Da bleiben dir alle Möglichkeiten offen. Für mich ist ein Detail das Einstellen des Prüfdruckes. Je nach Länge und Durchmesser (je länger und dicker desto einfacher) des Schlauches, machen wenige mm³ den Unterschied zwischen zu hohem und zu niedrigem Druck aus.


----------



## sebi114 (31 August 2019)

Benjamin schrieb:


> Da bleiben dir alle Möglichkeiten offen. Für mich ist ein Detail das Einstellen des Prüfdruckes. Je nach Länge und Durchmesser (je länger und dicker desto einfacher) des Schlauches, machen wenige mm³ den Unterschied zwischen zu hohem und zu niedrigem Druck aus.



Das stimmt leider, bei einem dünnen und vllt noch dazu kurzen Schlauch wird das ganze interessant. Muss ich mir noch überlegen wie ich das löse.


----------



## Blockmove (31 August 2019)

sebi114 schrieb:


> Das stimmt leider, bei einem dünnen und vllt noch dazu kurzen Schlauch wird das ganze interessant. Muss ich mir noch überlegen wie ich das löse.
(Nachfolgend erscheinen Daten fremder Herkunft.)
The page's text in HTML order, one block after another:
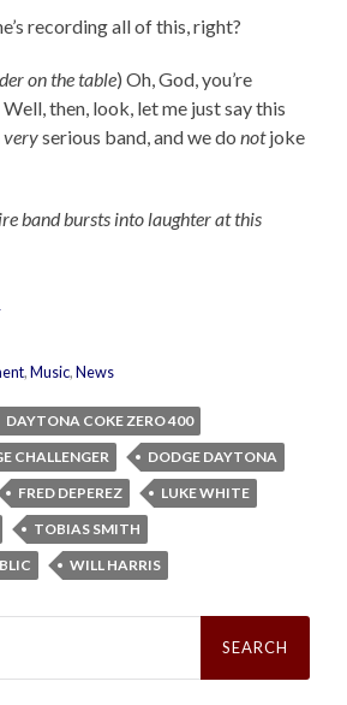
recording all of this, right?
on the table) Oh, God, you’re
then, look, let me just say this
veryserious band, and we donotjoke
band bursts into laughter at this
,Music,News
DAYTONA COKE ZERO 400
CHALLENGER
DODGE DAYTONA
FRED DEPEREZ
LUKE WHITE
TOBIAS SMITH
WILL HARRIS

Das macht ein intelligentes Druckregelventil von alleine


----------



## Onkel Dagobert (1 September 2019)

sebi114 schrieb:


> Also ich habe nicht vor das Öl vorzuheizen. D.h. Raumtemperatur ...
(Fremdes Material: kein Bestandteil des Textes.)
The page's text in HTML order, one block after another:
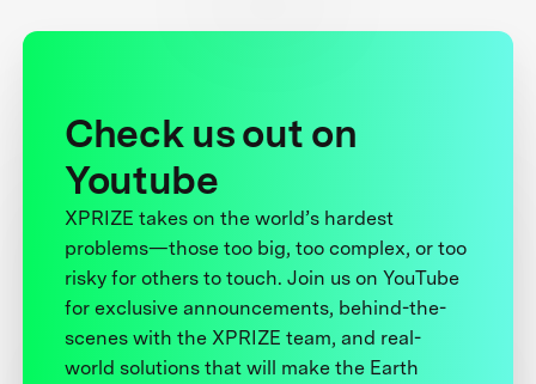
Check us out on
Youtube
XPRIZE takes on the world’s hardest
problems—those too big, too complex, or too
risky for others to touch. Join us on YouTube
for exclusive announcements, behind-the-
scenes with the XPRIZE team, and real-
world solutions that will make the Earth
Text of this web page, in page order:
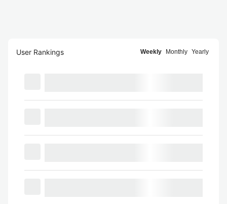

An Vorheizen hatte ich gar nicht gedacht. Aber wenn dem so ist, dann ok. Falls die Öltemperatur des komprimierten Öls aber wesentlich über der Raumtemperatur liegt, dann müsste man schon mal darüber nachdenken.

Wie du den Test beschreibst, wird der Prüfdruck aufgebaut und anschließend wird der Prüfling abgesperrt. In einem abgesperrten Hydrauliksystem ohne Ausdehnungsmöglichkeit ändert sich der Druck über der Temperatur um ca. 10bar/K. Ich bin nicht der Experte aber diesen Wert habe ich mal gehört. Man könnte jetzt ein Referenzmodell bauen, dieses zeitgleich mit dem selben Prüfdruck beaufschlagen und den Druckverlauf des Prüflings mit dem des Referenzmodells vergleichen. Eventuell könnte man aber auch mehrere Prüflinge parallel prüfen, und deren Druckverläufe untereinander vergleichen.
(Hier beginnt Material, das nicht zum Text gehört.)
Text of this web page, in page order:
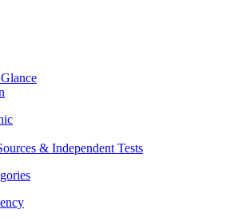
& Independent Tests
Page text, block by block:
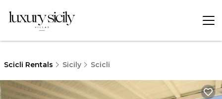
Scicli Rentals Sicily Scicli
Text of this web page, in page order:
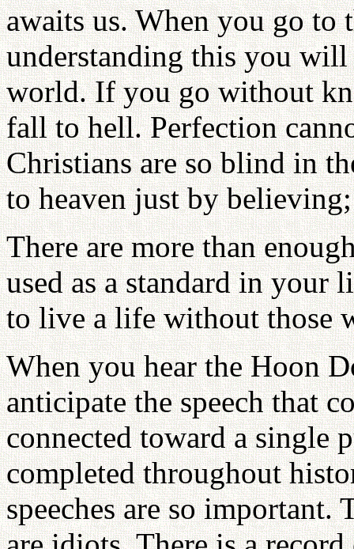
awaits us. When you go to
understanding this you
world. If you go without
fall to hell. Perfection
Christians are so blind in
to heaven just by
There are more than
used as a standard in
to live a life without those
When you hear the Hoon
anticipate the speech that
connected toward a single
completed throughout
speeches are so important.

Wenn es aber tatsächlich nicht um eine Dichtheitsprüfung, sondern lediglich um eine Prüfung der Druckbeständigkeit (Berstung) geht, dann kann man das ganze aber auch wesentlich vereinfachen in dem man den Vorlauf geöffnet lässt und den Druck stetig regelt. Man müsste dann auf plötzlichen Druckabfall oder auch auf einen Durchfluss überwachen.


----------



## M-Ott (3 September 2019)

Die Gedanken, die ich hier höre, sind nicht schlecht. Ich kann leider nicht viel zum Thema beitragen, da wir solche Maschinen bauen und ich hier natürlich nicht unser Know-How preisgeben kann.
Mach Dir mal Gedanken um die Ausdehnung des Schlauches. Auch dadurch können sich zu Beginn des Tests enorme Druckverluste ergeben.
Zudem solltest Du überlegen, ob Du wirklich mit Hydrauliköl testen willst. Feine Leckagen im Schlauch können zur Aerosolbildung führen und je nach verwendetem Öl kann das Aerosol zündfähig sein.


----------



## sebi114 (3 September 2019)

Ja darüber bin ich mir bewusst, dass die Ausdehnung bei manchen Schläuchen immens sind. Um dem entgegen zu wirken hätte ich den Schlauch mal bedrückt, eine Weile gewartet und dann nachgeregelt.
Ich würde es eigentlich lieber mit Wasser machen, nur bin ich mir dabei unsicher mit der Bauteilauswahl.


----------



## M-Ott (3 September 2019)

Es gibt Zusätze, die die Bauteile vor Korrosion schützen, so dass Du nicht zwangsläufig Edelstahl verwenden musst.


----------



## sebi114 (3 September 2019)

Das wusste ich nicht ! Dann werde ich mich dazu mal erkundigen.


----------



## Blockmove (3 September 2019)

sebi114 schrieb:


> Ja darüber bin ich mir bewusst, dass die Ausdehnung bei manchen Schläuchen immens sind. Um dem entgegen zu wirken hätte ich den Schlauch mal bedrückt, eine Weile gewartet und dann nachgeregelt.
> Ich würde es eigentlich lieber mit Wasser machen, nur bin ich mir dabei unsicher mit der Bauteilauswahl.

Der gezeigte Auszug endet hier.